Ele estudou história da arte em Courtauld e recebeu seu doutorado em 1984.

O Courtauld é uma das maiores instituições do mundo para o estudo da história da arte e da conservação; no entanto, tendo se formado em uma era de cortes no orçamento do ensino superior sob o governo da primeira-ministra Margaret Thatcher, ele teve dificuldades para encontrar um emprego acadêmico. Passou o primeiro ano entregando carros para clientes ricos antes de conseguir trabalho como professor.

“Passei um ano da minha vida sem pensar em nada”, disse ele ao The Brooklyn Rail. “Só dirigindo os Volvos da fábrica, da garagem, até seus novos donos. Foi um nirvana abençoado de irreflexão.”
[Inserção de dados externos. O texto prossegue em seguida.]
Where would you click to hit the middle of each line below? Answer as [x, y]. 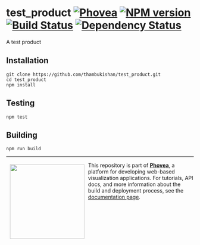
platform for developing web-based [132, 172]
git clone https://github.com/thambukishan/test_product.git [84, 75]
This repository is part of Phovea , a [132, 165]
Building [22, 135]
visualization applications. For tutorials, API [141, 178]
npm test [17, 117]
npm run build [24, 149]
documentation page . [115, 197]
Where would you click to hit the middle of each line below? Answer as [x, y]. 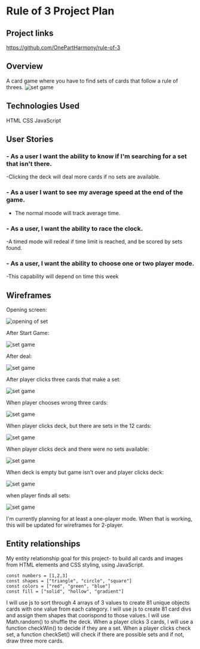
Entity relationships [43, 544]
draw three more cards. [35, 641]
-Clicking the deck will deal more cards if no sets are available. [83, 177]
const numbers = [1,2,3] [37, 576]
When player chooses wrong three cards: [57, 403]
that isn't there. [29, 164]
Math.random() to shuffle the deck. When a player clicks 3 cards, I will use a [100, 621]
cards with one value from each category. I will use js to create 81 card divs [99, 609]

O sucesso de seu livro sobre Expressionismo Abstrato o tornou cada vez mais requisitado como curador e crítico, e ele acabou abandonando o ensino. Fundou sua própria empresa, a Art Exploration Consultancy, em 1999.

Embora fosse mais conhecido por seu trabalho sobre os titãs do expressionismo abstrato, o Dr. Anfam também defendeu artistas mais contemporâneos; ao longo dos anos, escreveu catálogos e foi curador de exposições sobre Jonas Burgert, Philippe Vandenberg (1952–2009) e Anish Kapoor. E se sentiu atraído por pintores de séculos anteriores.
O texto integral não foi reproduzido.